Face a este colossal “modelo TTIP” de comércio e desenvolvimento protagonizado por poderosas empresas multinacionais todas as outras hipóteses territoriais fazem lembrar um “Portugal liliputiano”, ao mesmo tempo decorativo e irrelevante. Acresce que Portugal é um país bastante endividado, com uma dívida pública, uma dívida privada e uma dívida externa muito elevadas. Tem uma carga fiscal igualmente muito elevada e um sistema bancário em situação muito vulnerável. Quer dizer, o país não tem capitais próprios para fazer, de forma independente, o investimento de modernização e as reformas estruturais que se impõem para iniciar um novo ciclo de crescimento económico sustentado. Neste contexto, é muito tentador adotar um modelo exógeno de crescimento que lhe “promete” capital e investimento para as grandes infraestruturas aeroportuárias, portuárias e ferroviárias de ligação à Europa através da península ibérica e que são outras tantas plataformas logísticas e empresariais para o grande transbordo transoceânico e transcontinental. Evidentemente, neste quadro de novos relacionamentos, seríamos igualmente beneficiados pelos financiamentos das autoridades europeias e americanas, isto é, capital e financiamento não faltariam.

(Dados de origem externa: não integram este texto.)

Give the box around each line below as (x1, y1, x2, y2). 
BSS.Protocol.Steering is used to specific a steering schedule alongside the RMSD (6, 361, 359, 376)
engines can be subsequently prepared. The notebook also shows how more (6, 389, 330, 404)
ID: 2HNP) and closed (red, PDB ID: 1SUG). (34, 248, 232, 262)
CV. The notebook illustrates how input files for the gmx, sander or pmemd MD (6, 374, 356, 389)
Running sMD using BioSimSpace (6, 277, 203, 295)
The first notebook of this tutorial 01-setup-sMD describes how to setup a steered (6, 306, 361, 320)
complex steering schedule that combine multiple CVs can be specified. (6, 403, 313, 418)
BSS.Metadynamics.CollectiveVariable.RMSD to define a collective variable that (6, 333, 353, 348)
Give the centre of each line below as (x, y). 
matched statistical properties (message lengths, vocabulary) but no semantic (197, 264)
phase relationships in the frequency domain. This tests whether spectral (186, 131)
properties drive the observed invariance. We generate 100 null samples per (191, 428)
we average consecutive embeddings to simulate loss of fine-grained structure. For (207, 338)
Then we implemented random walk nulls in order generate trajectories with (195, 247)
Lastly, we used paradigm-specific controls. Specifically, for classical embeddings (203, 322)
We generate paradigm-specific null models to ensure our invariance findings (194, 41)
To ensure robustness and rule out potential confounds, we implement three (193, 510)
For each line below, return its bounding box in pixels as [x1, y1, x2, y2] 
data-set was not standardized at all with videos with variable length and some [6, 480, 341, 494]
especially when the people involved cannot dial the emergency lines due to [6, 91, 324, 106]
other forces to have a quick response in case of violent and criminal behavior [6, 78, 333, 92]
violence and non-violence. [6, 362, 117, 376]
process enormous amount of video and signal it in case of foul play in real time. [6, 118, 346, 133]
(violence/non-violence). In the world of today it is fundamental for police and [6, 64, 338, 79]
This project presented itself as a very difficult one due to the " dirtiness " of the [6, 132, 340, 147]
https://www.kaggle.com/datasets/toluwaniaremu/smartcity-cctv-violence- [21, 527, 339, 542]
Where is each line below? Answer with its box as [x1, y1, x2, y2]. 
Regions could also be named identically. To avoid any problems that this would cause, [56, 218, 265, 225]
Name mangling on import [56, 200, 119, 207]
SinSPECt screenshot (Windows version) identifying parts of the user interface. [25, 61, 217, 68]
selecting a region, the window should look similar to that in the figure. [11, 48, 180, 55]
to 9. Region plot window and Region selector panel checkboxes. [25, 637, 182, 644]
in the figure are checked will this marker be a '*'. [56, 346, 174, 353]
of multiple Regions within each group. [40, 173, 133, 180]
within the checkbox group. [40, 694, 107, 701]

A integração na macrorregião peninsular

Se este “modelo TTIP” se concretizar, e estamos convencidos de que, pelo menos parcialmente, isso acontecerá, há um corolário lógico que é necessário equacionar. Falamos da geopolítica do “modelo TTIP” no quadro da península ibérica. Com efeito, ficaríamos muito provavelmente entrincheirados, como país, entre o investimento multinacional, por um lado, e o investimento espanhol, por outro, que, assim, assumiria a liderança da macrorregião peninsular, de resto, um vector da política regional europeia que esta patrocinaria sem grandes dificuldades e, provavelmente, muito generosamente no quadro do “modelo TTIP”. No limite, não nos custa supor que a integração política na península ibérica poderia avançar, por exemplo, na senda de alguma espécie de federalismo ibérico.

Uma nota final…

Pode parecer estranho ou abusivo o que fica dito atrás. Todavia, o “modelo TTIP”, pode dizer-se sem receio de errar, inscreve-se na linha argumentativa anglo-saxónica e nórdica de uma integração liberal e nessa medida a renegociação e o referendo acerca da presença britânica em curso na União Europeia é uma espécie de aviso à navegação. Esta é a minha “hipótese ficcionada”, o leitor, porém, melhor ajuizará.